Theranos: junção de terapia (therapy) e diagnóstico (diagnosis), uma ideia de promessas revolucionárias que acabou por se tornar um esquema de mentiras imensas.
O novo ótimo documentário de Alex Gibney – “Taxi to the Dark Side” (2007), vencedor do Oscar de Melhor Documentário – dá voz aos depoimentos de empresários, jornalistas, ex-funcionários e políticos relacionados com a história de uma empresa e sua CEO no Vale do Silício.
Explorando a voz acusativa de um processo ainda em andamento, a HBO produz um discurso polêmico numa realidade para além da Guerra dos Tronos.
No pensamento criativo de Elizabeth Holmes, a CEO idealizadora da Theranos, está a máxima do fake it until make it, derivada dos discursos de Thomas Edison, o maior inventor de patentes da História.
Mentir o sucesso, então, até que esse sucesso exista; até trazer à realidade as coisas que antes eram mentiras, afirmar que o produto final existe quando ainda está em gestação. Chegando a envolver mais de 800 funcionários e acumular um patrimônio líquido de mais de 9 bi de dólares, o sonho de Elizabeth Holmes é comparado ao de Steve Jobs, eminente jovem universitário que veio a se tornar o parâmetro para os outros jovens do Vale do Silício.
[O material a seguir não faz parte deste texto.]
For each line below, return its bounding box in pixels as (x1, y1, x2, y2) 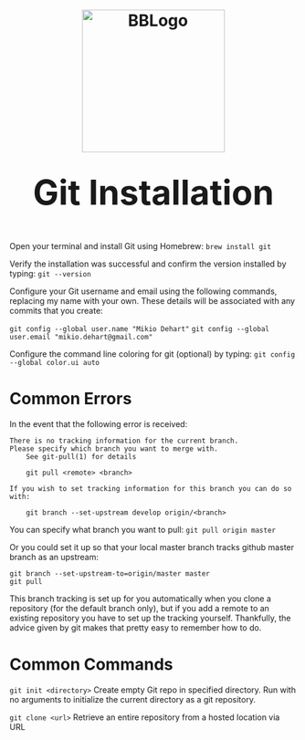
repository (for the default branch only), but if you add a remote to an (9, 602, 269, 613)
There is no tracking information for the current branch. (9, 436, 239, 445)
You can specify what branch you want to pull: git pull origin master (9, 524, 277, 535)
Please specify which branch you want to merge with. (9, 443, 219, 453)
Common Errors (9, 389, 132, 410)
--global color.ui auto (9, 358, 100, 367)
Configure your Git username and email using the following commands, (9, 286, 278, 297)
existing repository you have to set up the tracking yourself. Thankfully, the (9, 612, 291, 623)
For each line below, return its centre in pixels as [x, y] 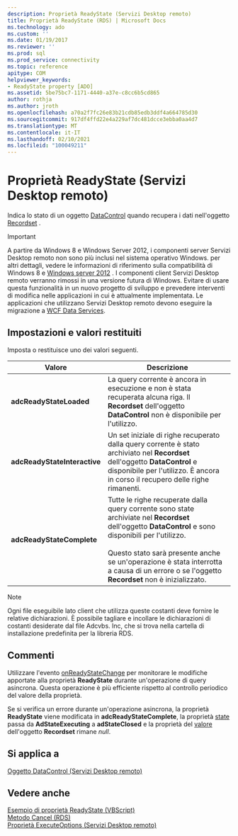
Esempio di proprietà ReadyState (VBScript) [71, 810]
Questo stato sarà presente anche [164, 553]
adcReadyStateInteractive [56, 461]
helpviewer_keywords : [39, 80]
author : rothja [30, 100]
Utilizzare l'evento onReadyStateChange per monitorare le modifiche [107, 672]
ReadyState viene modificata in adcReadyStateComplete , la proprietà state [119, 716]
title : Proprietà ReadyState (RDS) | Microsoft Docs [87, 21]
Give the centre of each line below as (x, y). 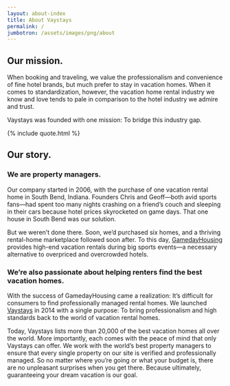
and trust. (21, 107)
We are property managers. (54, 174)
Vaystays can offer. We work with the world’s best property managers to (109, 346)
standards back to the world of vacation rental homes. (84, 318)
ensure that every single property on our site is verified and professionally (112, 353)
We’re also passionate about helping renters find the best (105, 272)
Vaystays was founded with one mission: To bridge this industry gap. (105, 120)
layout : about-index (37, 13)
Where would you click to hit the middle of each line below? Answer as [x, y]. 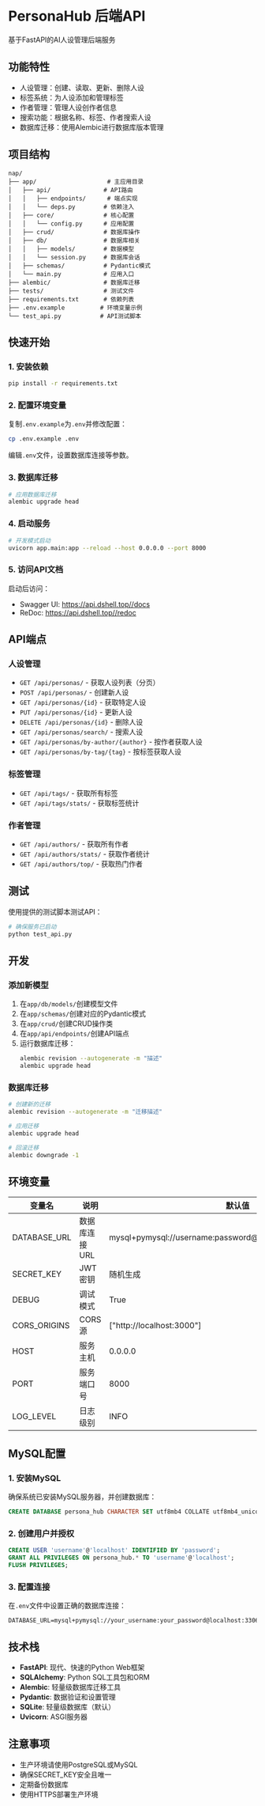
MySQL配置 [37, 1454]
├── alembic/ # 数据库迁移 [74, 282]
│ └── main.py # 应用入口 [71, 274]
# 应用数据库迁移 [32, 494]
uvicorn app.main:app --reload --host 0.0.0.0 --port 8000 [107, 548]
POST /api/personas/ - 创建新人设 [74, 692]
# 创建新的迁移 [30, 1104]
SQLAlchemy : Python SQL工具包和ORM [84, 1677]
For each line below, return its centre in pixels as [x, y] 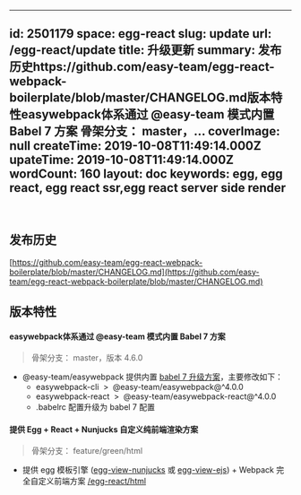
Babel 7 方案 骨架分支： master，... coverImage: [145, 131]
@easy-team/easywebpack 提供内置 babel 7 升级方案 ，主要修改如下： [153, 377]
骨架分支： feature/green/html [87, 451]
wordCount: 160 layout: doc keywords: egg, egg [146, 174]
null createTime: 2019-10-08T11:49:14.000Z [135, 146]
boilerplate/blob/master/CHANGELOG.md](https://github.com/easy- [134, 272]
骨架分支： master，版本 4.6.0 [87, 358]
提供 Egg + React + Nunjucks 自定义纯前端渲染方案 [104, 429]
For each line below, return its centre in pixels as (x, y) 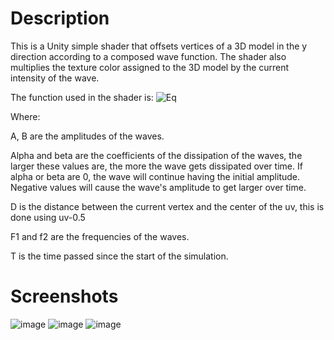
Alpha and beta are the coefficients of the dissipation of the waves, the (156, 155)
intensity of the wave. (55, 78)
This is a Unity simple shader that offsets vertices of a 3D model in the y (159, 46)
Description (60, 18)
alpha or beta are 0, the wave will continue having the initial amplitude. (155, 176)
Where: (25, 116)
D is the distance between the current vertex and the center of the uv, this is (167, 206)
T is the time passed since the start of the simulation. (119, 256)
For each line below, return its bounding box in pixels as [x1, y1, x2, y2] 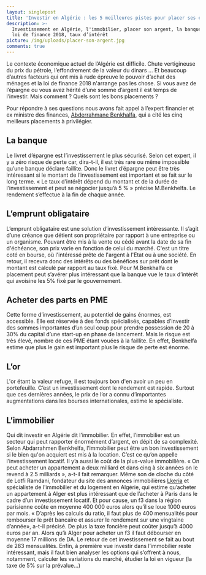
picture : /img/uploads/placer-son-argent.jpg [6, 37, 124, 44]
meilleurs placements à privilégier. [6, 117, 93, 125]
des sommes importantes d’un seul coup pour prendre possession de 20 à [6, 324, 194, 331]
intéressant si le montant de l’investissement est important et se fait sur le [6, 171, 193, 179]
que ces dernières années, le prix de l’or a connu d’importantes [6, 391, 167, 398]
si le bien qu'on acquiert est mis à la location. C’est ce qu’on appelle [6, 450, 178, 458]
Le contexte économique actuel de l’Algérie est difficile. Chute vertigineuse [6, 60, 196, 68]
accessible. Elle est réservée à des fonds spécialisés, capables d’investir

Ela abandonou sua faculdade em Stanford a fim de investir na Theranos, conseguiu inúmeros patrocínios que vão de grandes empresários da Wall Street à banqueiros e secretários do governo dos EUA. A trama passa pela delação das mentiras de Holmes, que teria, como Sharazad em As Mil e Uma Noites, persuadido por 2 anos seus patrocinadores e colegas de trabalho a dar crédito (do verbo latino credere, acreditar) às promessas de que com uma gota de sangue, apenas, o Edison – máquina multitarefas baseada no nome do inventor modelo – haveria de realizar todos os exames hematológicos possíveis, a um baixíssimo custo e de forma indolor para o paciente, se tornando, então, um diagnóstico terapêutico.
Cores monocromáticas e vidros transparentes, infraestrutura de laboratório químico em paletas brancas opacas, tons que impressionam ora higienismo ora um suspenso clima quanto à trama, a estética maquínica, verossimilhança narrativa entre as personagens.
Elizabeth, um gênio que para muitos se parece com Beethoven ou mesmo Alexander Fleming, a protos reureters (primeiro inventor, pioneiro) de uma tecnologia altamente revolucionária, é a personagem de uma trama com caraterísticas ficcionais, num documentário tão bem produzido que seu desempenho ante a câmera beira à performance actancial – seria essa a maior revelação da falsidade de suas aparências?
Chegou-se a usar na empresa codinomes e janelas blindadas, atuações combinadas entre funcionários para contornar os olhos de fiscalizações, tudo para criar nas próprias mentes um negócio que transformaria o mundo, muito além dos desejos de criança de Holmes, quando se realizava apenas com a ideia de construir algo.
Entre as entrevistas ela é citada de diversas maneiras controversas entre si numa montanha-russa de adjetivos: intensa, íntegra, competente, impressionante, idealista, louca, incrível, ingênua, desinteressante, vigarista, golpista, excelente, revolucionária, excelente, focada, paranoica, comicamente vaga…
O desespero de Elizabeth aliado ao seu alto grau retórico, seu desejo de fazer o bem ainda que pelo uso de mentiras, lembrou-me a personagem machadiana Brás Cubas, em sua ânsia pelo emplastro que veio a culminar na própria morte, morte que chegou na inesperada leve e frágil brisa.
Como reuniões sérias para determinar o destino de vidas se tornavam banais convenções para decidir distratores quanto ao fracasso do Edison? Como Elizabeth convenceu seus pares a assinar contratos de sigilo sem mesmo terem visto funcionar as máquinas em que estavam investindo? Como anunciou-se uma revolução numa utopia incipiente? Haverá o dia em que tantos diagnósticos a partir de uma única gota de sangue serão feitos? Seria Elizabeth Holmes uma psicopata? São questionamentos desse bom filme.